There is a significant difference between promising equity and issuing equity to a startup employee. This article will explain the distinction and why it is important to both the company and employee.
Promising equity means committing to provide equity in the future. Issuing equity means actually transferring ownership of equity to the employee.
The promise is simple. Depending on how it is made and documented, the commitment may or may not be legally binding. Promising equity is straightforward. For example, a founder could say to a potential employee, “I promise you a 1% equity stake in the company.”
The issuance is much more complex. To issue equity, several questions need to be answered, including but not limited to:
- What is meant by “equity”? Is it a stock grant, stock option or restricted stock unit?
- Common or preferred shares?
- Does it vest?
- If so, what is the schedule?
- Will it accelerate upon acquisition? If so, is it a single or double trigger? Is acceleration triggered if the employee leaves for a good reason?
- What is the fair market value?
- What are the restrictions on these shares?
- What about the 83(b) election?
- What does 1% mean? Is it 1% of authorized shares? Issued and outstanding? Fully diluted?
- Has the board approved the issuance? If not, when will they?
Once all of these questions are answered, they are documented in the equity grant docs. Equity issuance triggers security laws that require compliance with federal and state regulations. Failure to comply can result in fines or other penalties.
Startups should consult with legal professionals when making decisions about promising or issuing equity to ensure they comply with applicable laws and regulations. If you are looking for legal counsel, feel free to reach out to us here.
When Equity Is Promised
Equity is promised in several ways:
- Verbally: During the recruitment process, a company and potential employee may discuss and negotiate the amount of equity they believe is fair.
- Offer letter: Once an official offer has been made to a potential employee, the offer letter will contain specifics of the equity award, such as the number of shares and the vesting schedule.
- Independent contractor agreement: If the company is offering equity to a contractor, the independent contractor agreement will contain specifics of the equity award, such as the number of shares and the vesting schedule.
- Advisor agreement: Startups frequently issue equity to advisors. The advisor agreement will detail specifics of the equity award, such as the number of shares and the vesting schedule.
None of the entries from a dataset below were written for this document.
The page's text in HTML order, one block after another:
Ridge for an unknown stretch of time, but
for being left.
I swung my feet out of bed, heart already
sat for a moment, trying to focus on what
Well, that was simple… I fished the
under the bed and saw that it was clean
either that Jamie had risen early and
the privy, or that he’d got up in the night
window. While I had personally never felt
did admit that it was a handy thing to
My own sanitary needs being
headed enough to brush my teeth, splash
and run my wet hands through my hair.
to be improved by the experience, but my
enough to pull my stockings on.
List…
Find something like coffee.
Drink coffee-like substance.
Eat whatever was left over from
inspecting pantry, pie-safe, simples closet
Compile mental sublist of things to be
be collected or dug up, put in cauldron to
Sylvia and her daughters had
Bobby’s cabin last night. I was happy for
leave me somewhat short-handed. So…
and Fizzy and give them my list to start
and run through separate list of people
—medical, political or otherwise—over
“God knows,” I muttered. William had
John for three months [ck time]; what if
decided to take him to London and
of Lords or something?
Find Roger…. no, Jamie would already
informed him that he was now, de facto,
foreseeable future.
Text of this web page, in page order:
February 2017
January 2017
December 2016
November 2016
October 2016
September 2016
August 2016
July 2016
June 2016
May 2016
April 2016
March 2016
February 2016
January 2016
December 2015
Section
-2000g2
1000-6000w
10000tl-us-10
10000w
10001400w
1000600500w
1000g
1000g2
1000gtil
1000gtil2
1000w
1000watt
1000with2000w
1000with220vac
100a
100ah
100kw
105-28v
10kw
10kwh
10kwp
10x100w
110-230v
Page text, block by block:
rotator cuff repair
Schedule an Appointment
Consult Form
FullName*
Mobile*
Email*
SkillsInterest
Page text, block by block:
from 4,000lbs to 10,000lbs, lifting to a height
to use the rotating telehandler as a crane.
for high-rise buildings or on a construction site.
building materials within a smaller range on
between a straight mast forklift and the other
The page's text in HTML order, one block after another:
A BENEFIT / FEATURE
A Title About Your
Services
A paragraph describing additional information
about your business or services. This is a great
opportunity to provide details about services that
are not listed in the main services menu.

Even though the last three items on this list are legally binding contracts, they still only serve as a promise of equity. They do not issue equity.
When Equity Is Issued
Equity is only legally issued upon execution of one of the following agreements:
- Restricted stock grant (sometimes called a restricted stock award or RSA)
- Stock option grant
- Restricted stock unit grant
Until one of these agreements has been executed, equity has not been issued.
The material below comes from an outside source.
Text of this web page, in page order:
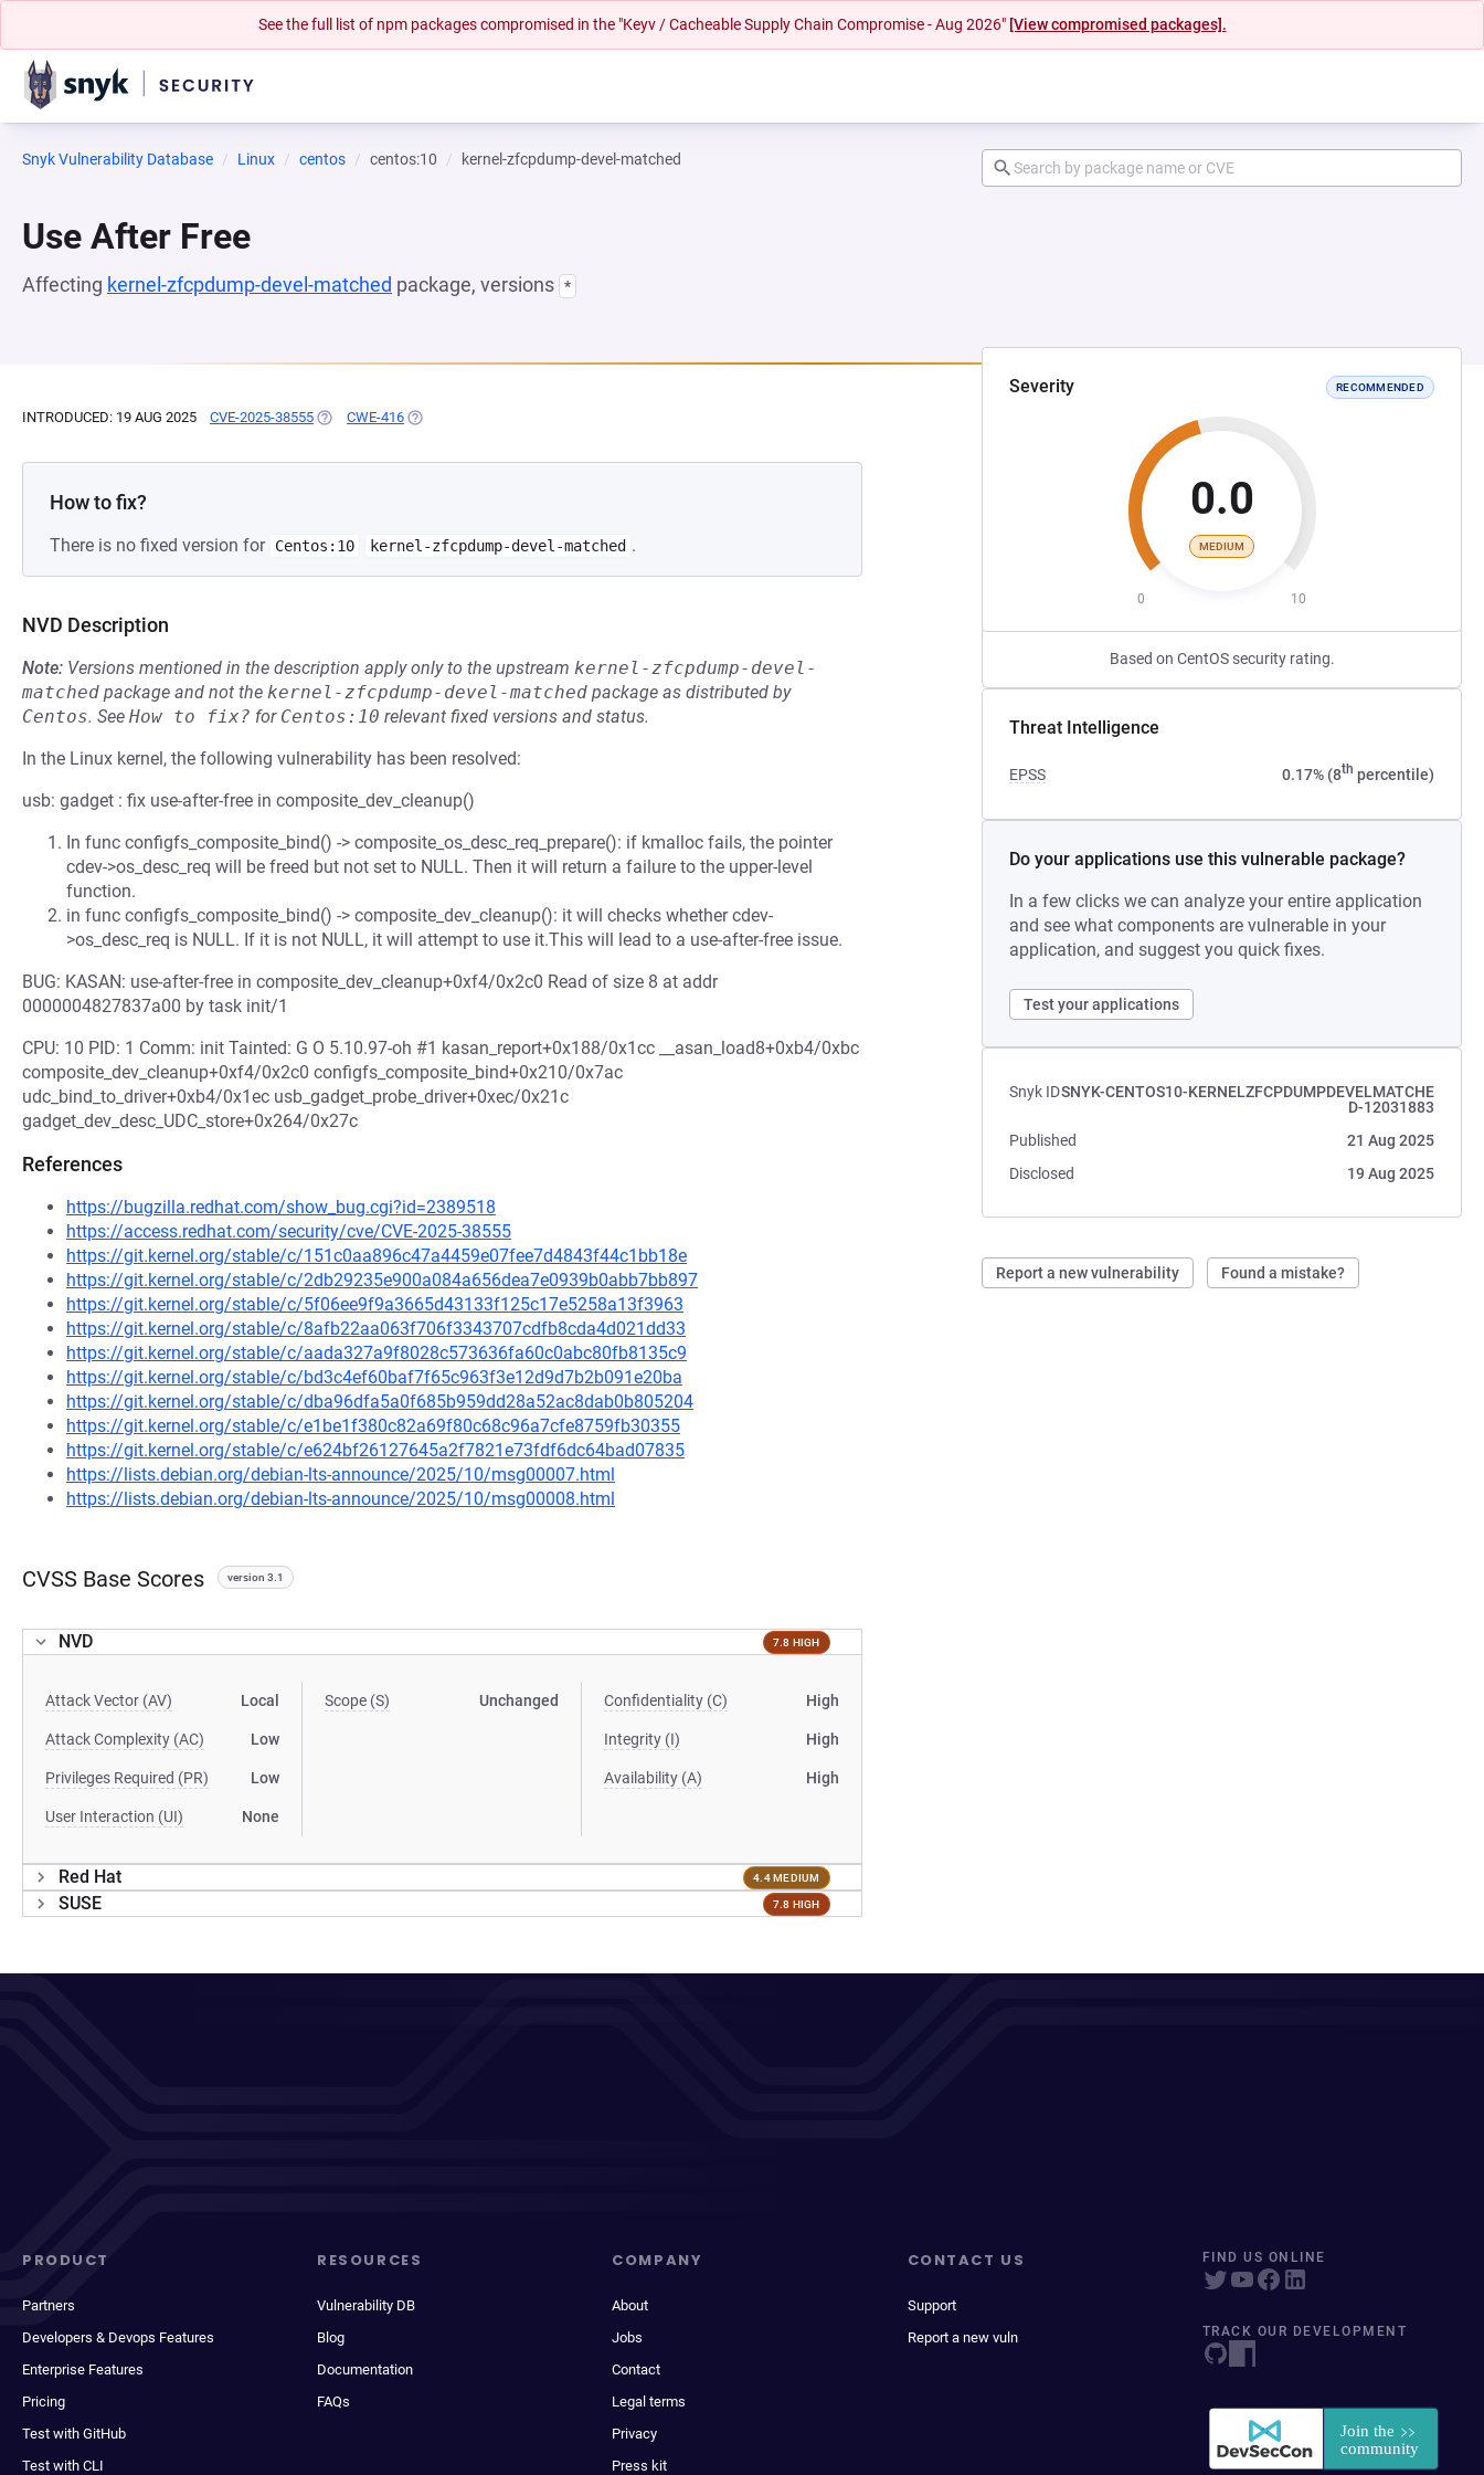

Why the Distinction Between Promising and Issuing Equity Matters
Understanding the difference between an equity promise and an equity issuance is crucial for both the employee and the company.
For the employee, they will not have any ownership interest in the company until the equity issuance is fully executed, even if the company has promised them equity.
For the company, there are two reasons why this distinction matters. First, promising equity to an employee and not following through on the issuance can create significant bad will. Second, having an accurate understanding of the founder’s, employee’s and investor’s percentage of ownership in the company requires a clean and updated cap table. Without it, the company can accidentally issue more employee equity than it has, which can have negative repercussions.
Lastly, an equity promise, even if it is written in a contract, is often less precise than an equity issuance. For example, an equity award may be agreed upon and equals a 1% stake in the startup. The employee may assume that means 1% of authorized shares, but the company may assume that means 1% of fully diluted shares. This can result in a significant difference. This is why it is recommended to discuss the number of shares rather than percentages in both equity promises and awards.
Mind the Gap
Startups may take longer to process an equity award than an equity promise because the board needs to approve equity issuances. This can result in a gap of several months between the equity promise and award. To simplify the administrative process, equity issuances are often batched and approved by the board on a quarterly basis. However, if an employee is hired at the beginning of the quarter and the company is on a quarterly issuance cadence, the gap between the promise and issuance could be nearly three months.
To avoid misunderstandings, companies should clearly communicate the timing of equity issuances and stick to the schedule. Failure to do so may create unnecessary tension between the company and its employees.
Equity can be a powerful tool for shaping company culture and boosting employee morale. Startups should use this tool strategically, while considering its potential impact on employee trust, satisfaction and motivation.